(About this task): Your response should reproduce every line of the entries that contains the word "style".
Study material section start
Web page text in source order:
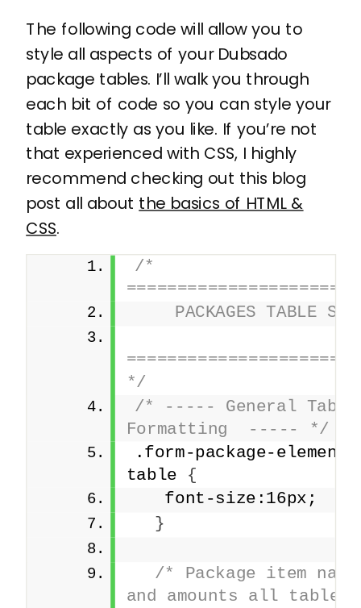
The following code will allow you to
style all aspects of your Dubsado
package tables. I’ll walk you through
each bit of code so you can style your
table exactly as you like. If you’re not
that experienced with CSS, I highly
recommend checking out this blog
post all about the basics of HTML &
CSS.
/*
PACKAGES TABLE
*/
/* ----- General Table
Formatting  ----- */
.form-package-element
table {
   font-size:16px;
}
/* Package item
and amounts all table
Study material section end
(Task result):
style all aspects of your Dubsado
each bit of code so you can style your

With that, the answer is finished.